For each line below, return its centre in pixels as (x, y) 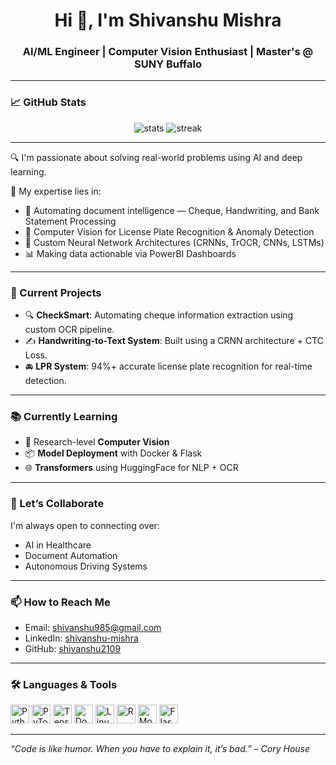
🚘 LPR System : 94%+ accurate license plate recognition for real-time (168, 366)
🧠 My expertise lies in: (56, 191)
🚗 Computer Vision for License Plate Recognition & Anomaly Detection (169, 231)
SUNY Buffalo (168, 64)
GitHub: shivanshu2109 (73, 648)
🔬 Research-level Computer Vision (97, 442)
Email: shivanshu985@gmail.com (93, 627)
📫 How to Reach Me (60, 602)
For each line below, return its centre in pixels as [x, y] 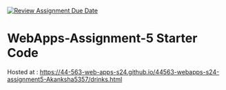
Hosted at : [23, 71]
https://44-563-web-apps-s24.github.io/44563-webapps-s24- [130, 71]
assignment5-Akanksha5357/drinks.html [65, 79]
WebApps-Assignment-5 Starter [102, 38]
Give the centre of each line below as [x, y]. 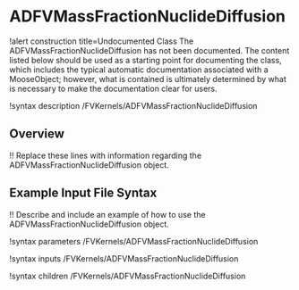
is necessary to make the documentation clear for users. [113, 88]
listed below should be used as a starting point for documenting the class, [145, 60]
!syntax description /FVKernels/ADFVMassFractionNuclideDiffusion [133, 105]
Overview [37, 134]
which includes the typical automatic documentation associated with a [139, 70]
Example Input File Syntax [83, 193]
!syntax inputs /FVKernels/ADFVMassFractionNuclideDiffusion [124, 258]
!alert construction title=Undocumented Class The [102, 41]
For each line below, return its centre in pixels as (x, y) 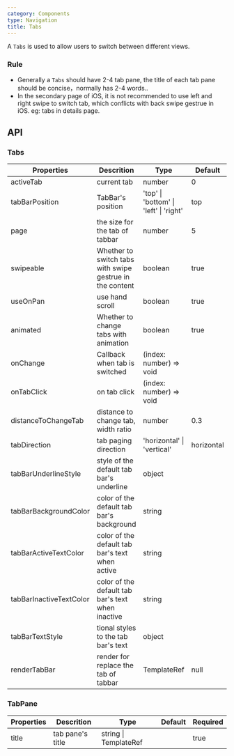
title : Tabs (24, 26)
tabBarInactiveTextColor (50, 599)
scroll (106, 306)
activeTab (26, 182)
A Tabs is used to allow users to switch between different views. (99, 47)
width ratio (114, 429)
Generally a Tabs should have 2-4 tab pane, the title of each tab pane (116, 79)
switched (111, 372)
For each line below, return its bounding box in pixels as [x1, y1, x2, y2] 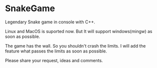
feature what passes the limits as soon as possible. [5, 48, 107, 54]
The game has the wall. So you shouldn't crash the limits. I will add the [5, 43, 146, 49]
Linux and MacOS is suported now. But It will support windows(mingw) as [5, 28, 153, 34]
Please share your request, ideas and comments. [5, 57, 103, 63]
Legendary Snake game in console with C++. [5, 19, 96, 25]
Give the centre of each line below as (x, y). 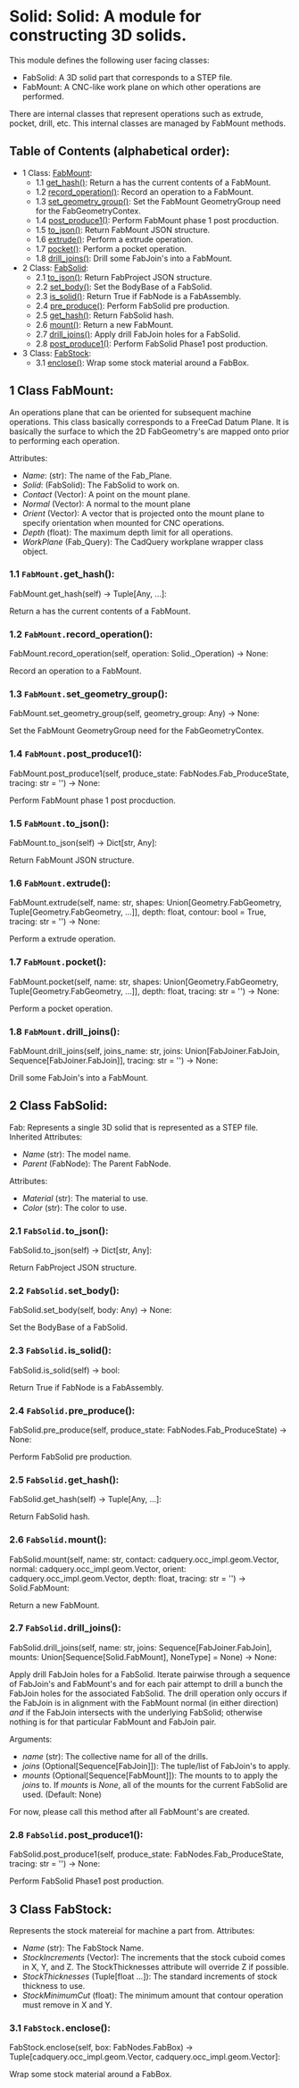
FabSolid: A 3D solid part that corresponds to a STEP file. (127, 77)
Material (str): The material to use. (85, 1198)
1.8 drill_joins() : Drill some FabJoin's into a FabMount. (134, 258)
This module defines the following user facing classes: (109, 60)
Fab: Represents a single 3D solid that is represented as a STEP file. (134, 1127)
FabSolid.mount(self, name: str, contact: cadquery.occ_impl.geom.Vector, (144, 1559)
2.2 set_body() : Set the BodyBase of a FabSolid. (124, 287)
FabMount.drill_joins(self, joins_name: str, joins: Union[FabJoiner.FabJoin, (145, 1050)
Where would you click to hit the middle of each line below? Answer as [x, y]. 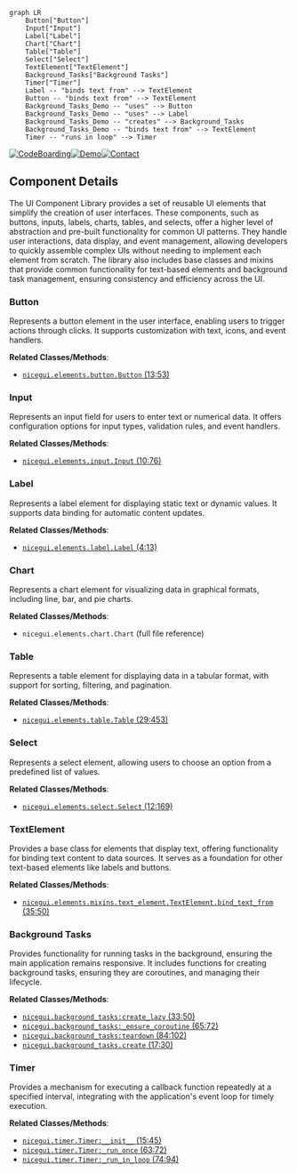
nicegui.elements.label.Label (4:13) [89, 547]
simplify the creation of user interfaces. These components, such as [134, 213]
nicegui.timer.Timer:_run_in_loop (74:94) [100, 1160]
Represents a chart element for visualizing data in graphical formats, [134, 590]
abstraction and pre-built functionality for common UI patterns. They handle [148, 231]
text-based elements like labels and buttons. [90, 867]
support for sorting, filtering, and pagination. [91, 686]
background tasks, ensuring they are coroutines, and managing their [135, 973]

==*==

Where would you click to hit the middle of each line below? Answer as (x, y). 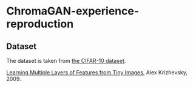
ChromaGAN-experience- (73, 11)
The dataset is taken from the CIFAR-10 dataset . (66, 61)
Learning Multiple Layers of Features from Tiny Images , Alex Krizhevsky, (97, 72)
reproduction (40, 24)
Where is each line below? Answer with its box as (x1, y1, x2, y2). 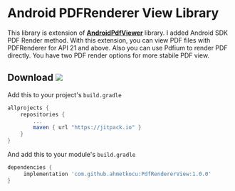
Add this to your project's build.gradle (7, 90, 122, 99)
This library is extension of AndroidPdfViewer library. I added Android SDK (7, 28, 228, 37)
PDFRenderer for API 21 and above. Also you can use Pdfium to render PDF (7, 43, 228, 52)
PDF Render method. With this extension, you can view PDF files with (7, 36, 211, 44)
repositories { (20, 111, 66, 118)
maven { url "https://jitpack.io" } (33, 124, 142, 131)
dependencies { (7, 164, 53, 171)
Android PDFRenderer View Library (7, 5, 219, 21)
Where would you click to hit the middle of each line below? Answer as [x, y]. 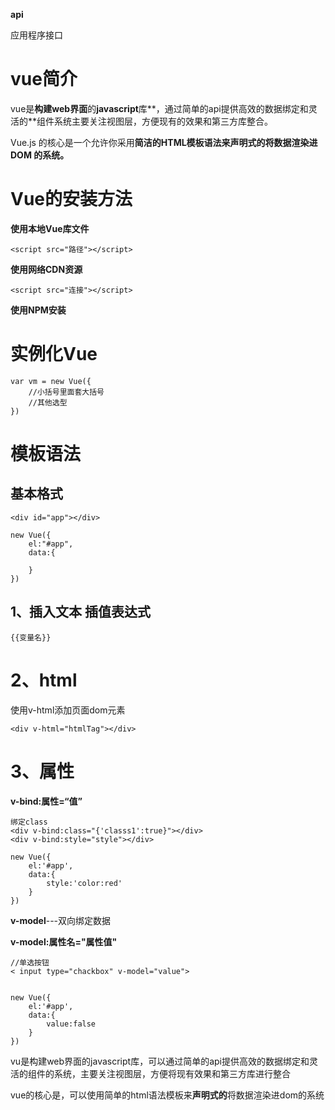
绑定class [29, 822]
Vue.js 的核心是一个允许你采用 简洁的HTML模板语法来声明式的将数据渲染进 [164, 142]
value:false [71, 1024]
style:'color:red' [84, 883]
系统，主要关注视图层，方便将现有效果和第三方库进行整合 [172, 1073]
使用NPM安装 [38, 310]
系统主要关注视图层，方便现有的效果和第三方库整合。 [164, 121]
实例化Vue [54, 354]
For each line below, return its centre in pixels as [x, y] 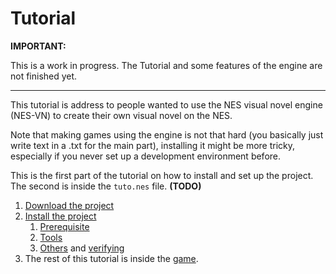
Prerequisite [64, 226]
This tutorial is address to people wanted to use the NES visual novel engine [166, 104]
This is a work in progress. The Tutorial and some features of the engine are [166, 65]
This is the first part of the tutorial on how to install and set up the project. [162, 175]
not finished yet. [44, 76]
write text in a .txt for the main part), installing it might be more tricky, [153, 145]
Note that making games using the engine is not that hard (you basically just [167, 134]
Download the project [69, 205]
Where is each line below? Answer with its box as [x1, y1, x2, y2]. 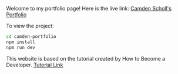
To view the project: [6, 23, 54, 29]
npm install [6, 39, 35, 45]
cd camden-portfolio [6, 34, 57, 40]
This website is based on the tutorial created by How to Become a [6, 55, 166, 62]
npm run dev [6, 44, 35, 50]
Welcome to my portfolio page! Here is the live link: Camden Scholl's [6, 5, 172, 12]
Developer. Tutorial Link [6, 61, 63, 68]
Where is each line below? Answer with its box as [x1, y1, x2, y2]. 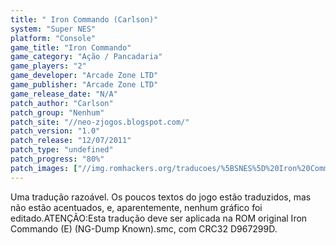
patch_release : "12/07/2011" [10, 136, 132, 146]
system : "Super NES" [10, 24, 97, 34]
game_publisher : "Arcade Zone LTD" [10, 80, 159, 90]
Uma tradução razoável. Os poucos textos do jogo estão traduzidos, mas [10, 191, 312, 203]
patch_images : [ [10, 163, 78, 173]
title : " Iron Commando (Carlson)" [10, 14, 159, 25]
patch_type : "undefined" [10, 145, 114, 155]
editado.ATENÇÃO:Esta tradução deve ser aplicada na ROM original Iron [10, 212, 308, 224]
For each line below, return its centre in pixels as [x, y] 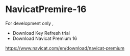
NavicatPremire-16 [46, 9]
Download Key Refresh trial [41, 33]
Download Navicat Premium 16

==*==

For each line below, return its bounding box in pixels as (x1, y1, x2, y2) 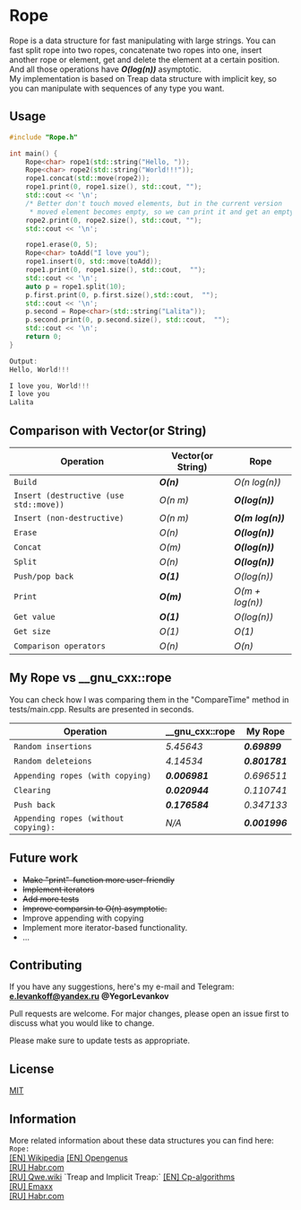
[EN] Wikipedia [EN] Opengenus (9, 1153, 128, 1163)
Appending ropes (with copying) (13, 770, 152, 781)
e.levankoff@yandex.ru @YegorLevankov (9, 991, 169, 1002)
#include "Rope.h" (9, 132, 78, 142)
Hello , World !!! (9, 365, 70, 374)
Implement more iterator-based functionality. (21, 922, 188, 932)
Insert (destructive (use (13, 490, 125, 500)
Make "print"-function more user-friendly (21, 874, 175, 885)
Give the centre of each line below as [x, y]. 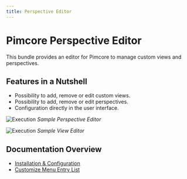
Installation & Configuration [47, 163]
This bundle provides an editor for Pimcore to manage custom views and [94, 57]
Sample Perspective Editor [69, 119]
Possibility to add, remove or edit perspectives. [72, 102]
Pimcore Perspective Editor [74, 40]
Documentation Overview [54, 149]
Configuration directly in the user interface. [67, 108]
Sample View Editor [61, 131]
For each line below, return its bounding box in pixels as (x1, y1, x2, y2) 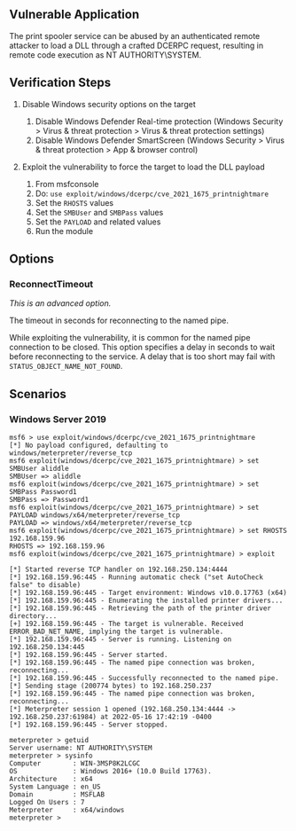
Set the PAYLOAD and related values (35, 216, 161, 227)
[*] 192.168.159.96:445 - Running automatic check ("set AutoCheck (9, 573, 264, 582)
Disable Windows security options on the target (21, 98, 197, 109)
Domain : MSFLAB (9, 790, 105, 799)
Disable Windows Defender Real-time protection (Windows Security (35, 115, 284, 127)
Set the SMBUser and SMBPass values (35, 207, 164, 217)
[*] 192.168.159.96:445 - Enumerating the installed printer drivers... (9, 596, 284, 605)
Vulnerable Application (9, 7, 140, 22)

==*==

## The problem:
Going by the data above, give back only the lines from the one containing "real-time (168, 366)" through the one containing "pixels as [x1, y1, x2, y2]", exactly as they stand, both ends included and no images.

## Response:
🚘 LPR System : 94%+ accurate license plate recognition for real-time (168, 366)
🧠 My expertise lies in: (56, 191)
🚗 Computer Vision for License Plate Recognition & Anomaly Detection (169, 231)
SUNY Buffalo (168, 64)
GitHub: shivanshu2109 (73, 648)
🔬 Research-level Computer Vision (97, 442)
Email: shivanshu985@gmail.com (93, 627)
📫 How to Reach Me (60, 602)
For each line below, return its centre in pixels as [x, y] 
Hosted at : [23, 71]
https://44-563-web-apps-s24.github.io/44563-webapps-s24- [130, 71]
assignment5-Akanksha5357/drinks.html [65, 79]
WebApps-Assignment-5 Starter [102, 38]
Give the centre of each line below as [x, y]. 
is necessary to make the documentation clear for users. [113, 88]
listed below should be used as a starting point for documenting the class, [145, 60]
!syntax description /FVKernels/ADFVMassFractionNuclideDiffusion [133, 105]
Overview [37, 134]
which includes the typical automatic documentation associated with a [139, 70]
Example Input File Syntax [83, 193]
!syntax inputs /FVKernels/ADFVMassFractionNuclideDiffusion [124, 258]
!alert construction title=Undocumented Class The [102, 41]
For each line below, return its centre in pixels as (x, y) 
title : Tabs (24, 26)
tabBarInactiveTextColor (50, 599)
scroll (106, 306)
activeTab (26, 182)
A Tabs is used to allow users to switch between different views. (99, 47)
width ratio (114, 429)
Generally a Tabs should have 2-4 tab pane, the title of each tab pane (116, 79)
switched (111, 372)
For each line below, return its bounding box in pixels as [x1, y1, x2, y2] 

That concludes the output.